In 1827, Ioannis Kapodistrias was chosen by the Third National Assembly at Troezen as the first governor of the First Hellenic Republic. Kapodistrias established state, economic and military institutions. Tensions appeared between him and local interests and, following his assassination in 1831 and the London Conference of 1832, Britain, France and Russia installed Bavarian Prince Otto von Wittelsbach as monarch. Otto's reign was despotic, and in its first 11 years of independence Greece was ruled by a Bavarian oligarchy led by Josef Ludwig von Armansperg and, later, by Otto himself, as King and Premier. Greece remained under the influence of its three protecting great powers. In 1843 an uprising forced Otto to grant a constitution and representative assembly.

Despite the absolutism of Otto's reign, it proved instrumental in developing institutions which are still the bedrock of Greek administration and education. Reforms were taken in education, maritime and postal communications, effective civil administration and the legal code. Historical revisionism took the form of de-Byzantinification and de-Ottomanisation, in favour of promoting Ancient Greek heritage. The capital was moved from Nafplio, where it had been since 1829, to Athens, then a smaller town. The Church of Greece was established as Greece's national church and 25 March, the day of Annunciation, was chosen as the anniversary of the Greek War of Independence to reinforce the link between Greek identity and Orthodoxy.

Otto was deposed in 1862 because of the Bavarian-dominated government, heavy taxation, and a failed attempt to annex Crete from the Ottomans. He was replaced by Prince Wilhelm of Denmark, who took the name George I and brought with him the Ionian Islands as a coronation gift from Britain. A new Constitution in 1864 changed Greece's form of government from constitutional monarchy to the more democratic crowned republic. In 1875 parliamentary majority as a requirement for government was introduced, curbing the power of the monarchy to appoint minority governments. Corruption, coupled with increased spending to fund infrastructure like the Corinth Canal, overtaxed the weak economy and forced the declaration of public insolvency in 1893.

The territorial evolution of the Kingdom of Greece from 1832 to 1947

Greeks were united, however, in their determination to liberate the Hellenic lands under Ottoman rule; the Cretan Revolt (1866–1869) had raised nationalist fervour. When war broke out between Russia and the Ottomans in 1877, Greek sentiment rallied to Russia, but Greece was too poor and concerned about British intervention, to enter the war.
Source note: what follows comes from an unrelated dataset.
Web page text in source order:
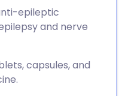
epileptic
and nerve
capsules, and
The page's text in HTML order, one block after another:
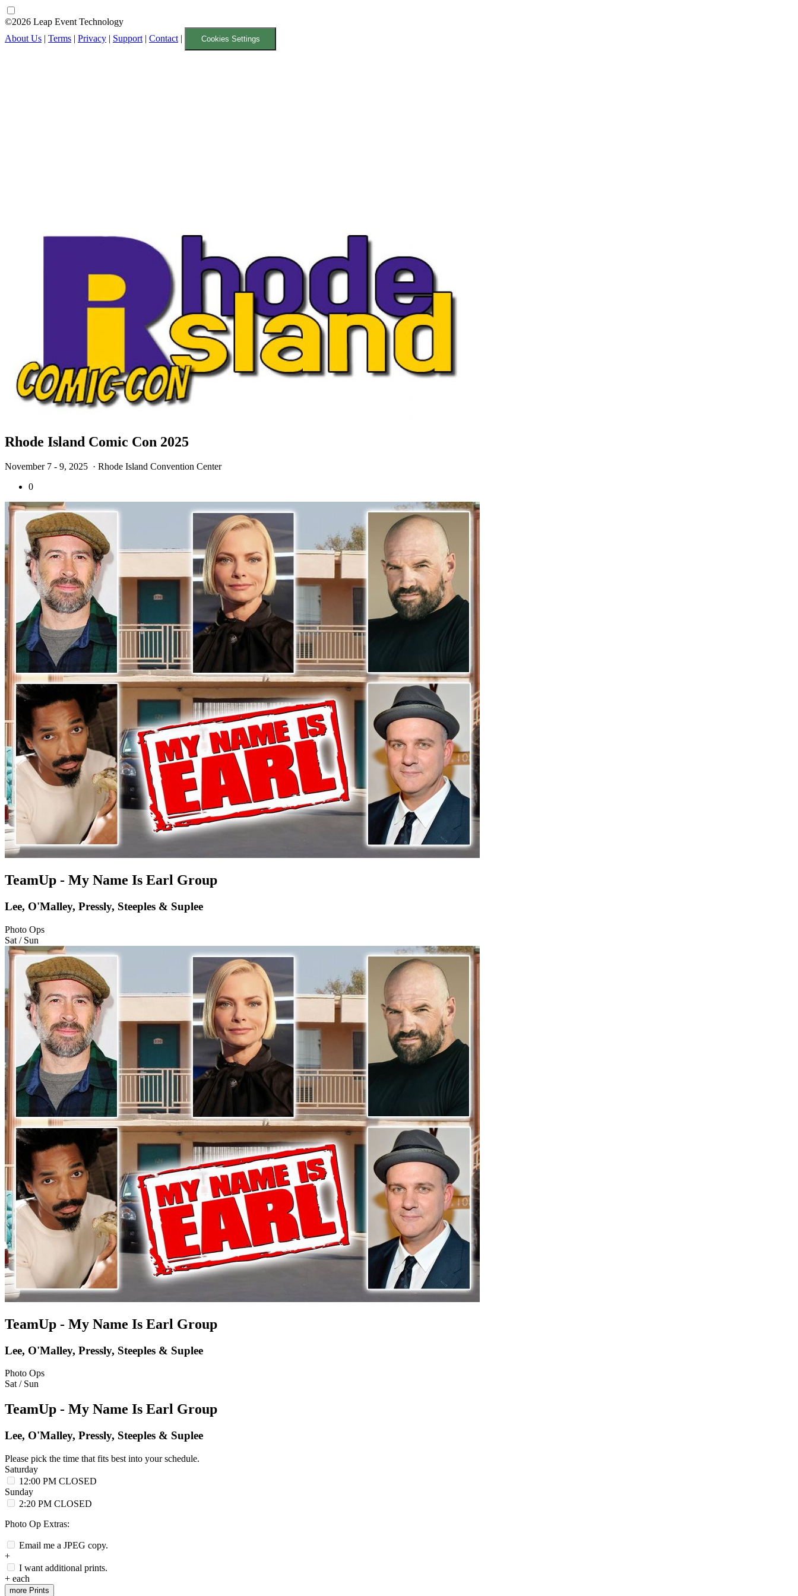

Greeks in Crete continued to stage revolts, and in 1897, the Greek government, bowing to popular pressure, declared war on the Ottomans. In the ensuing Greco-Turkish War of 1897, the badly trained and equipped Greek army was defeated. Through the intervention of the Great Powers, however, Greece lost little territory, while Crete was established as an autonomous state under Prince George of Greece. With state coffers empty, fiscal policy came under International Financial Control. The government, aiming to quell Komitadjis and detach the Slavophone peasants of the region from Bulgarian influence, sponsored a guerrilla campaign in Ottoman-ruled Macedonia, known as the Macedonian Struggle, which ended with the Young Turk Revolution in 1908.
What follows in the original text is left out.